O que Lorenzo queria dizer nas entrelinhas era óbvio. Mesmo que Teresa tivesse descoberto Nanda, ainda podia fazer vista grossa e engolir aquela situação.
Afinal, Lorenzo deixava claro que não queria de forma alguma que Nanda saísse dali.
Teresa entendeu a insinuação, abriu os olhos devagar e encarou Lorenzo com intensidade, enquanto as lágrimas que brilhavam tremulas finalmente se aquietavam numa calma perturbadora.
Margarida, porém, ao ouvir as palavras absurdas de Lorenzo e flagrar o sorriso de vitória que Nanda mal disfarçava atrás dele, sentiu a fúria explodir no peito e deu um passo à frente.
Mas Teresa segurou seu braço, impedindo-a.
Ela se levantou da cadeira com esforço e pela primeira vez encarou Lorenzo.
— Tudo bem, se Nanda quer ficar, que fique então.
Um silêncio mortal tomou conta do ambiente. Até a assistente, que gemia de dor depois do chute de Nanda, se calou por completo.

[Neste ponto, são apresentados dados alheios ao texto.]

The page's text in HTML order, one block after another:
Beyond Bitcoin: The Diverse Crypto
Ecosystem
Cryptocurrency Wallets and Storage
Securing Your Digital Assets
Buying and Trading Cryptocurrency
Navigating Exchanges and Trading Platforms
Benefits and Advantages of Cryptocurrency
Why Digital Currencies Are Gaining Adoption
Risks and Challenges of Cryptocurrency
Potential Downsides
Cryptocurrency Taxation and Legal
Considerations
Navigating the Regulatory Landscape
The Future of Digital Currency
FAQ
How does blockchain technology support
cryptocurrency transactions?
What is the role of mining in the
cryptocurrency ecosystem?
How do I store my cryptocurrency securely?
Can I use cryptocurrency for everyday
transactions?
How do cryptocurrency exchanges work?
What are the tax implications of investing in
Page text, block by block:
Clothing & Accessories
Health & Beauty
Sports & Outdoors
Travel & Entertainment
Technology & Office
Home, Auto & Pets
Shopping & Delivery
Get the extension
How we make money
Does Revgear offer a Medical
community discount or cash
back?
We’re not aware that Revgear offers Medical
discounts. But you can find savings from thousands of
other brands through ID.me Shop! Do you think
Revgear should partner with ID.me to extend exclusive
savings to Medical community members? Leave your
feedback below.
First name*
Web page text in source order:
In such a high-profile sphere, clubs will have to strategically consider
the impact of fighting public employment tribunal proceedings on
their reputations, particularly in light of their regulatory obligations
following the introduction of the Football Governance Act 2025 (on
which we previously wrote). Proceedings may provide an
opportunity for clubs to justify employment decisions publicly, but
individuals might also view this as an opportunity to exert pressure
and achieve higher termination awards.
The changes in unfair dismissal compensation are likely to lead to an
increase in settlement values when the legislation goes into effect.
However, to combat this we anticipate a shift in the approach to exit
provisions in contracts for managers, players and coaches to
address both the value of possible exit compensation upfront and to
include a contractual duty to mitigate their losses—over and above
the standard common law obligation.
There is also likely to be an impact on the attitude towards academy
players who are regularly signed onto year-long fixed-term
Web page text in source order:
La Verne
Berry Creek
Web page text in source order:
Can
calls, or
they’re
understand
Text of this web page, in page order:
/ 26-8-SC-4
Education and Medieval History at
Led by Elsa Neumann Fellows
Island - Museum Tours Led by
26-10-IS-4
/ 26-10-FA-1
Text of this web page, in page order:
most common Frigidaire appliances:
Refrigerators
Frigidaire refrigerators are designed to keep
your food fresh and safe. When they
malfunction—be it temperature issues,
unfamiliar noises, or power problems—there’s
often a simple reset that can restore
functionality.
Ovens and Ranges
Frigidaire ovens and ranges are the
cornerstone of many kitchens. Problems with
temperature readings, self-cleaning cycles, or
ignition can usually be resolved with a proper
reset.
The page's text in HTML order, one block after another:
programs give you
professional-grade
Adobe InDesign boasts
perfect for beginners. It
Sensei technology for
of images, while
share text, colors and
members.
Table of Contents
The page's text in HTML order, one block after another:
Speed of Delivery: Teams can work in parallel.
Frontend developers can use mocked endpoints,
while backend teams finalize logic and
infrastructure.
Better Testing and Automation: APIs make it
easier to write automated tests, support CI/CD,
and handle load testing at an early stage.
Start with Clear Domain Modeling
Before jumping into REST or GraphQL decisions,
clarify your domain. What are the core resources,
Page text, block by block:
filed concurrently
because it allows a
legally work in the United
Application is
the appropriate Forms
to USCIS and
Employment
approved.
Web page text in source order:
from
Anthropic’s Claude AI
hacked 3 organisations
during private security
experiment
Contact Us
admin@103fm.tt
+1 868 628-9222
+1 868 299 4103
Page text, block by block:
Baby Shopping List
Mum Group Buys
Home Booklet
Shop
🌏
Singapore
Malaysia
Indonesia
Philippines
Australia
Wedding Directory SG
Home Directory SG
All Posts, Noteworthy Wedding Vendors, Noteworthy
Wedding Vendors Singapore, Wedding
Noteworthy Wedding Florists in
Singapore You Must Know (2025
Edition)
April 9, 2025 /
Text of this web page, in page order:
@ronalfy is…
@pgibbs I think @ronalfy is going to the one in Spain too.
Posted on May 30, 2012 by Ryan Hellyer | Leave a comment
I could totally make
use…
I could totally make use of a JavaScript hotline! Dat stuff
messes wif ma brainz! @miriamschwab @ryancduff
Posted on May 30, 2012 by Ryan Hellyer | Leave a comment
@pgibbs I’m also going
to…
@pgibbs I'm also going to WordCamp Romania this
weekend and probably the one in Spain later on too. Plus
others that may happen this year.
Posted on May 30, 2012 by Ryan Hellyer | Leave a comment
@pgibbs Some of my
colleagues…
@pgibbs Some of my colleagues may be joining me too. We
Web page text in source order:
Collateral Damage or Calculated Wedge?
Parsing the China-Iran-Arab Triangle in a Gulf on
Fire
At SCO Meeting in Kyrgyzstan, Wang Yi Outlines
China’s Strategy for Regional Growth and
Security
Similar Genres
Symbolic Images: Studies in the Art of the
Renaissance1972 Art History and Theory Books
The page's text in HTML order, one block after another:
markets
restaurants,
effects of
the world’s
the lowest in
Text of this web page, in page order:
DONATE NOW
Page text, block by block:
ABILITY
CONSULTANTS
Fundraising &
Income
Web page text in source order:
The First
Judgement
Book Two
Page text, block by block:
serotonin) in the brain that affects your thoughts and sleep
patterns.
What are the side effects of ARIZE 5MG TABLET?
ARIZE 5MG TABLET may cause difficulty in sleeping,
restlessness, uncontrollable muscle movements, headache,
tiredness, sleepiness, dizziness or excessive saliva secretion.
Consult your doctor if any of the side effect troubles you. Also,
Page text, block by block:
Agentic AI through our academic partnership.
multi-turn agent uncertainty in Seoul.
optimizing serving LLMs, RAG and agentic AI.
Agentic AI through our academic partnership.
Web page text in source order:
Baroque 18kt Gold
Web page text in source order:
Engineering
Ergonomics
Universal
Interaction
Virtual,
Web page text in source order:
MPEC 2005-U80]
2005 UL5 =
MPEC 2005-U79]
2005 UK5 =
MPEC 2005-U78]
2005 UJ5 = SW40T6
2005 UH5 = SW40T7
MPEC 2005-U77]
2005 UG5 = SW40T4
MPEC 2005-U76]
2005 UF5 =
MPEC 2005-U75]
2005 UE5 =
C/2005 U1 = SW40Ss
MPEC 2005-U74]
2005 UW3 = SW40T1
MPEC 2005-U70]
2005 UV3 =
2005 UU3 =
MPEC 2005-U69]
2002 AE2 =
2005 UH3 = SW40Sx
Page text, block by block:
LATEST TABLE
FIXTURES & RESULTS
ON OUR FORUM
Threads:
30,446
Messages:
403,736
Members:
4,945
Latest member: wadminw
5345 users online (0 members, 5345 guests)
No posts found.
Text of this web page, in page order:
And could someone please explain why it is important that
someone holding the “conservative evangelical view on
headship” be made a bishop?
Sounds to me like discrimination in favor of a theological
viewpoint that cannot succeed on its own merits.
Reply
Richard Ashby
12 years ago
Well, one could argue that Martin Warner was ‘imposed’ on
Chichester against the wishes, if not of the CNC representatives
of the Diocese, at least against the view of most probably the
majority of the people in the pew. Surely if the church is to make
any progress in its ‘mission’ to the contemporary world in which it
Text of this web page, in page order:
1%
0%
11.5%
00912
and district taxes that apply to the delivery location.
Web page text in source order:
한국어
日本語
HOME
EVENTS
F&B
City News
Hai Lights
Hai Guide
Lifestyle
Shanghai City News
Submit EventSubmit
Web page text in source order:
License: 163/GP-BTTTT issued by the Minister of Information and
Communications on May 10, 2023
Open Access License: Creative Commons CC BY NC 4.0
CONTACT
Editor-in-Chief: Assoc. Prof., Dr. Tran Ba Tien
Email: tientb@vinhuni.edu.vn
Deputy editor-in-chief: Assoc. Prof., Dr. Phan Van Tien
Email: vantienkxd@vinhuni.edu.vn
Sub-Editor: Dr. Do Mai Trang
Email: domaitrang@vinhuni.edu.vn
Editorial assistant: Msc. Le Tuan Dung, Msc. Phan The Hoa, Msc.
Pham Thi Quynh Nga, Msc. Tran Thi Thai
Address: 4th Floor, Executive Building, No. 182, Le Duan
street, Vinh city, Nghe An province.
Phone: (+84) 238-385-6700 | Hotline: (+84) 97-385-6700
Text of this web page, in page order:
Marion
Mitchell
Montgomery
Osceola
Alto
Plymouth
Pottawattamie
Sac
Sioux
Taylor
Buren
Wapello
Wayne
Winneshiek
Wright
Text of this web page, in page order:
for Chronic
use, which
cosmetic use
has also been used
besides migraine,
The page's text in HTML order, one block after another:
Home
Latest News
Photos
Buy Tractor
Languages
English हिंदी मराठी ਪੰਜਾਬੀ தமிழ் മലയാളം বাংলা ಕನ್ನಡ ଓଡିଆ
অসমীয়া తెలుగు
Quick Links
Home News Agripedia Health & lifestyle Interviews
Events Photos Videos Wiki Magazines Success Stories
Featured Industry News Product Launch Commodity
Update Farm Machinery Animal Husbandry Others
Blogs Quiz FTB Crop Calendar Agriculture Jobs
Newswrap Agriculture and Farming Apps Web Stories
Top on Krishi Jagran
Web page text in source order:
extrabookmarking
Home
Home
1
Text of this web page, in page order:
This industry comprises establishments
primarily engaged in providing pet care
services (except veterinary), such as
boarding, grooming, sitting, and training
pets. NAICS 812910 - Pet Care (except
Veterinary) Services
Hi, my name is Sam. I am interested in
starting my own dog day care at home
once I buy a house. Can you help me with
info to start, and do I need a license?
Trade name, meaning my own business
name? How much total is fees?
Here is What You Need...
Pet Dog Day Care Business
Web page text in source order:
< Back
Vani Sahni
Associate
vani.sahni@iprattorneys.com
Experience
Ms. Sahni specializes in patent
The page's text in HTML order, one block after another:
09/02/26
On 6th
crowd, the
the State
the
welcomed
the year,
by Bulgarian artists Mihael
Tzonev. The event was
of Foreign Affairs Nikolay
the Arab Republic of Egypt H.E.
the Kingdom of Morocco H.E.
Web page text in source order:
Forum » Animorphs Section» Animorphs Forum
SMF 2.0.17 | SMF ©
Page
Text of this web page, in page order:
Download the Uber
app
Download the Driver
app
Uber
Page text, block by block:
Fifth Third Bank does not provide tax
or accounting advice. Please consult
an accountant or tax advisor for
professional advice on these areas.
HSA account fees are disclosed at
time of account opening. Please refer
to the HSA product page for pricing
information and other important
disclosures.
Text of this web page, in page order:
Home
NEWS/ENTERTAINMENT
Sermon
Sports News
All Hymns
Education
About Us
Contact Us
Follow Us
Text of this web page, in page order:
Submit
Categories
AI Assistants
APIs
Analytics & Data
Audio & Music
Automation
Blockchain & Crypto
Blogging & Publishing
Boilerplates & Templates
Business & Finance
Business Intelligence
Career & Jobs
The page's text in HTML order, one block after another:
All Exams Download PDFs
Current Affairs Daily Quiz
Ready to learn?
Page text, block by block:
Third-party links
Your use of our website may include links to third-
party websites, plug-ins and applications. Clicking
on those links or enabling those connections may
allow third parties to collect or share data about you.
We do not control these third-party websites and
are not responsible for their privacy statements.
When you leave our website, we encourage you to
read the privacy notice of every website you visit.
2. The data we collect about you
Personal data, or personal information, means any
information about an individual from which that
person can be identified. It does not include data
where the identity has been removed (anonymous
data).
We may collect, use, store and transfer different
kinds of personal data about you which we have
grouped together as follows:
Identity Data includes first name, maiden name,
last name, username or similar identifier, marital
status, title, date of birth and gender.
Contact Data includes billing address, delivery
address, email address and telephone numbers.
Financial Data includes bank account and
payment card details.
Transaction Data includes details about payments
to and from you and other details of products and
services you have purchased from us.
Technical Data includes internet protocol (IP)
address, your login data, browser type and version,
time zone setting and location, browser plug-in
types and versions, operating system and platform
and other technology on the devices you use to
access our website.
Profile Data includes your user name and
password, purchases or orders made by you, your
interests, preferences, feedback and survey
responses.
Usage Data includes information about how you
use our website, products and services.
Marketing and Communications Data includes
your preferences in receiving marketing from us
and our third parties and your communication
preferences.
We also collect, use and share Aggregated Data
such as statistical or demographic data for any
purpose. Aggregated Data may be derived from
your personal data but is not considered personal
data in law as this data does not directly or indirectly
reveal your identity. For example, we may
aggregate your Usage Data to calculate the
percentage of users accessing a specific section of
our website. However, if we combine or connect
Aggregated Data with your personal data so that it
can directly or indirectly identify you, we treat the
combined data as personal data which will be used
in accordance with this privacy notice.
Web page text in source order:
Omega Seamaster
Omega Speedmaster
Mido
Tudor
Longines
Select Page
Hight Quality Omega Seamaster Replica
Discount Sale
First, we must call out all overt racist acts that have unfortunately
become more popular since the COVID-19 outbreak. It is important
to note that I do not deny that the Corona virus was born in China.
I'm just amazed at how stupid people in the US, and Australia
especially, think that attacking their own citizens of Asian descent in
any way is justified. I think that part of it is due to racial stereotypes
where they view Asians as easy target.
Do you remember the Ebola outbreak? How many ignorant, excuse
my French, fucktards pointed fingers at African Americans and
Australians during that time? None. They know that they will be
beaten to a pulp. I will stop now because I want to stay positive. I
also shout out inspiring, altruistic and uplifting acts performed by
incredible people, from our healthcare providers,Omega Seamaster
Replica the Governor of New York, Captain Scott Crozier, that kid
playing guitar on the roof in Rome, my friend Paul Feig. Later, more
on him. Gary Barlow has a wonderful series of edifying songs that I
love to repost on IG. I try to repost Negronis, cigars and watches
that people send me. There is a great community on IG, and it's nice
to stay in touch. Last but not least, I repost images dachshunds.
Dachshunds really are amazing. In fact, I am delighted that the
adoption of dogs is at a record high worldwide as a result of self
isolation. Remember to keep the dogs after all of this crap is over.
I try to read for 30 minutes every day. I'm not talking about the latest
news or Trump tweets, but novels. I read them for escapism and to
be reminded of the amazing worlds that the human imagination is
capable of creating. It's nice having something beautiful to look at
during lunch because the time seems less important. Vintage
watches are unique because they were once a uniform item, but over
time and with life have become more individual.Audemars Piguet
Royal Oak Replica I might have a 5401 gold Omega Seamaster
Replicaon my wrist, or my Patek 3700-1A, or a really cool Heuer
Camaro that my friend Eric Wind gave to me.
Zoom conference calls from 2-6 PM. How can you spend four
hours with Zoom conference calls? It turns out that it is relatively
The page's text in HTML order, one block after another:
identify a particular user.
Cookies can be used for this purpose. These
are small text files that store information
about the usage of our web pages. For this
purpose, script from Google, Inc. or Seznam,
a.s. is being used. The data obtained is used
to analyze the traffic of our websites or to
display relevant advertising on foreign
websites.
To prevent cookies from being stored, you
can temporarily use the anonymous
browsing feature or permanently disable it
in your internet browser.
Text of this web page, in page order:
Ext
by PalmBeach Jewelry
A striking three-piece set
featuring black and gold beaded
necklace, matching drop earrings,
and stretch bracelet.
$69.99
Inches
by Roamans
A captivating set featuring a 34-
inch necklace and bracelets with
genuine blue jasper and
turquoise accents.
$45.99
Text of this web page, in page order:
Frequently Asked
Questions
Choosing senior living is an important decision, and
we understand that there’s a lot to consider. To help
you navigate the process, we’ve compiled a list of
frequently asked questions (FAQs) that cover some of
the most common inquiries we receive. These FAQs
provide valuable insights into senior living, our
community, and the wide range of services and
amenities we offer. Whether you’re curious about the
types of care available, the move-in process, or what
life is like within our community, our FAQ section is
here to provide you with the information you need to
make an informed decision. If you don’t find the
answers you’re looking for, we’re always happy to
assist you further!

— Teresa, você tem noção do que está falando? — Perguntou Margarida, boquiaberta.
— Tenho sim. — Teresa sorriu com uma serenidade que gelava o sangue, apertando a mão da amiga. — Margarida, já que Lorenzo se preocupa tanto com o bem-estar de Nanda, vou fazer essa gentileza para ele. Com tanta gente trabalhando nesta exposição, posso simplesmente evitar cruzar com ela.
Margarida permaneceu muda, como se uma revelação terrível tivesse se formado em sua mente, deixando-a cada vez mais angustiada.
Lorenzo ficou petrificado, com os olhos grudados em Teresa, que ostentava uma tranquilidade desconcertante. Embora seu pedido tivesse sido atendido e devesse se sentir aliviado, uma sensação sinistra crescia em seu peito.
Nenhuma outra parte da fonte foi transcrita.